Research From University Of Innsbruck Austria Reveals ChatGPT's Weaknesses In Understanding Time Related
JAKARTA - A research team from the University of Innsbruck in Austria has developed a method to determine how well artificial intelligence (AI) systems can understand 'temporal validity,' a parameter that could have a significant impact on the use of generative AI products such as ChatGPT in the fintech sector.
temporal validity refers to how relevant certain statements are to other statements over time. Basically, this refers to the time-based value of the paired statement.
An AI evaluated based on its ability to predict temporal validity will be given a series of statements and requested to choose the most closely related one at all times.

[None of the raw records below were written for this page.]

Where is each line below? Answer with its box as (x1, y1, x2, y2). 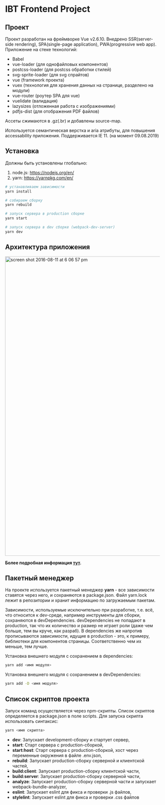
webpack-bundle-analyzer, (12, 784, 67, 790)
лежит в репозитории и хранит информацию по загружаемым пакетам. (5, 597, 156, 604)
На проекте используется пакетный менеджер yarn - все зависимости (5, 587, 155, 593)
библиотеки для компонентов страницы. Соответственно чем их (5, 639, 141, 644)
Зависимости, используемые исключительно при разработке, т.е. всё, (5, 607, 154, 613)
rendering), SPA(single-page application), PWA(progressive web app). (14, 41, 157, 47)
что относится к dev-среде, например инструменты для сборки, (5, 612, 141, 618)
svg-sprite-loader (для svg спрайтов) (12, 72, 89, 77)
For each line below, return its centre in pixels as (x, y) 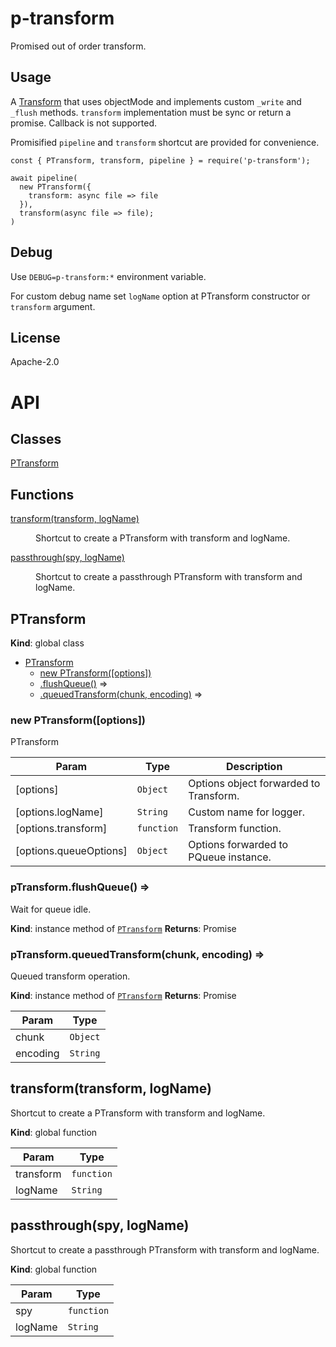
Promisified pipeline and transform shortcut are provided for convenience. (165, 142)
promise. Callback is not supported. (84, 123)
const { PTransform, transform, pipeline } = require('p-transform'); (160, 160)
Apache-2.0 (35, 362)
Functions (42, 494)
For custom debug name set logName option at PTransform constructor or (160, 296)
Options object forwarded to (254, 784)
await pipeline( (44, 178)
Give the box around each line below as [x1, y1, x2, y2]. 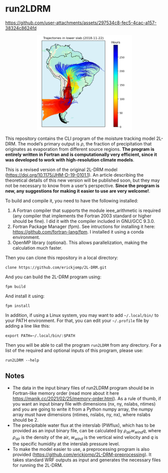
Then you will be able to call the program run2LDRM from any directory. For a [5, 342, 162, 348]
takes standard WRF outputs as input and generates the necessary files [12, 456, 161, 463]
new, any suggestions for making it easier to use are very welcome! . [5, 188, 150, 194]
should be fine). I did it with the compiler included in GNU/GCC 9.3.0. [12, 218, 155, 224]
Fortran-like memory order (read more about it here [12, 390, 119, 397]
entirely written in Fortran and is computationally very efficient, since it [5, 151, 157, 157]
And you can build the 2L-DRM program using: [5, 274, 102, 280]
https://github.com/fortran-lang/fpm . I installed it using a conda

In a recently published pre-print research paper entitled "Tempural Validity Change Prediction," Georg Wenzel and Adam Jatowt used an example of a statement in which a person was declared to be reading a book on a bus.
In that example, the most valid context statement is "I only have a few more pages left, then I'm done." As the target statement shows bus passengers currently reading books, the other two statements are deemed irrelevant.
SEE ALSO:
Researchers created labelled datasets from training examples, which they use to build benchmarking tasks for big language models (LLM). They chose ChatGPT as the basic model for testing due to its popularity among users and found that its performance was below standard compared to less general models.
"CHATGPT is included in a low-performance model, which is consistent with other studies of TCS understanding. Its shortcomings may be due to a cow-shot learning approach and a lack of knowledge of the specific characteristics of the dataset," the researchers said.
This shows that a situation where temporal validity plays a role in determining the versatility or accuracy, such as in producing news articles or evaluating financial markets, will likely be better handled by targeted AI models than more general services such as ChatGPT.
The researchers also showed that experiments with temporal value change predictions during the LLM training cycle could potentially result in a higher score on the benchmarking task of temporal change.
While the paper does not specifically discuss the implications beyond the experiment itself, one of the current limitations of the generative AI system is the lack of the ability to distinguish between past and present events in a literature corpus.
Teaching these systems how to determine the most relevant statements across the corpus, with actual factors determining, could revolutionize the AI model's ability to make strong real-time predictions in large-scale sectors such as crypto markets and stocks.